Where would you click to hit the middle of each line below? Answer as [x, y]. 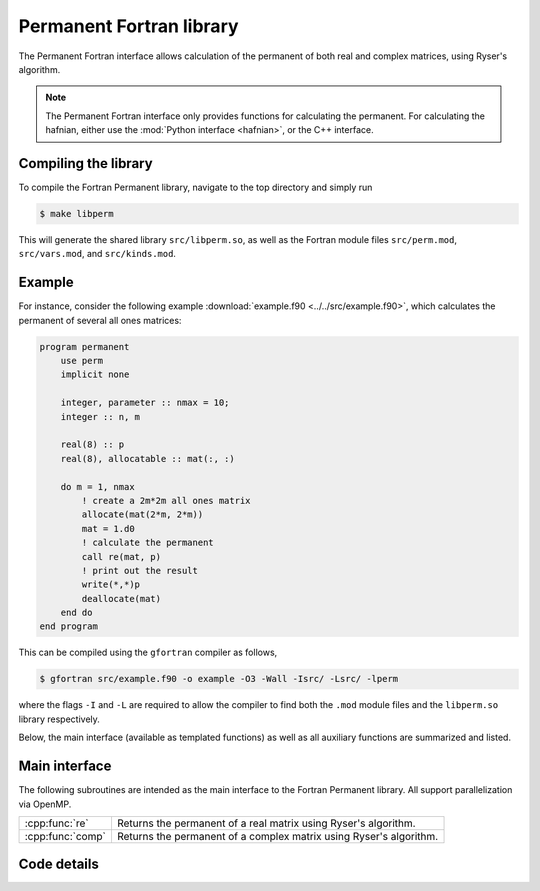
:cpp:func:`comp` [65, 836]
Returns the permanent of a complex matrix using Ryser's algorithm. [277, 836]
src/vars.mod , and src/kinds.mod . [97, 254]
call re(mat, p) [121, 556]
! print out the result [140, 570]
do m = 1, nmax [97, 486]
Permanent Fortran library [128, 26]
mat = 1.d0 [108, 528]
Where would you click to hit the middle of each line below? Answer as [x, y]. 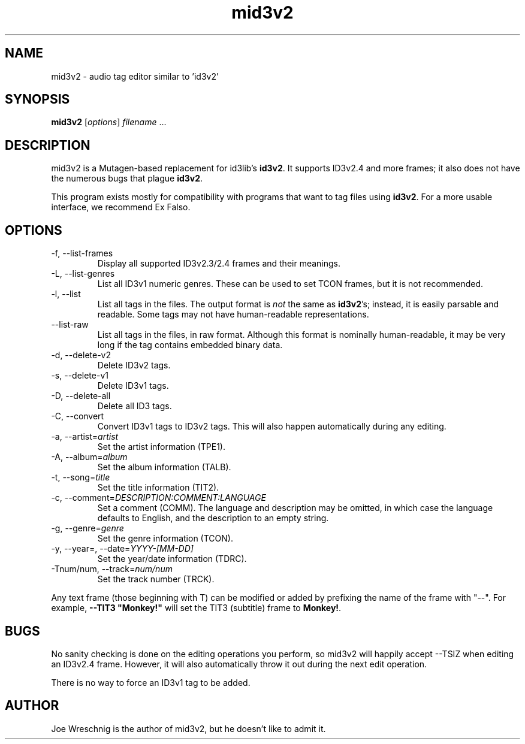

• • • •

Your copy should match the data exactly, apart from the images, which are dropped.

Where would you click to hit the middle of each line below? Answer as [x, y]. 
:cpp:func:`comp` [65, 836]
Returns the permanent of a complex matrix using Ryser's algorithm. [277, 836]
src/vars.mod , and src/kinds.mod . [97, 254]
call re(mat, p) [121, 556]
! print out the result [140, 570]
do m = 1, nmax [97, 486]
Permanent Fortran library [128, 26]
mat = 1.d0 [108, 528]
Where would you click to hit the middle of each line below? Answer as [x, y]. 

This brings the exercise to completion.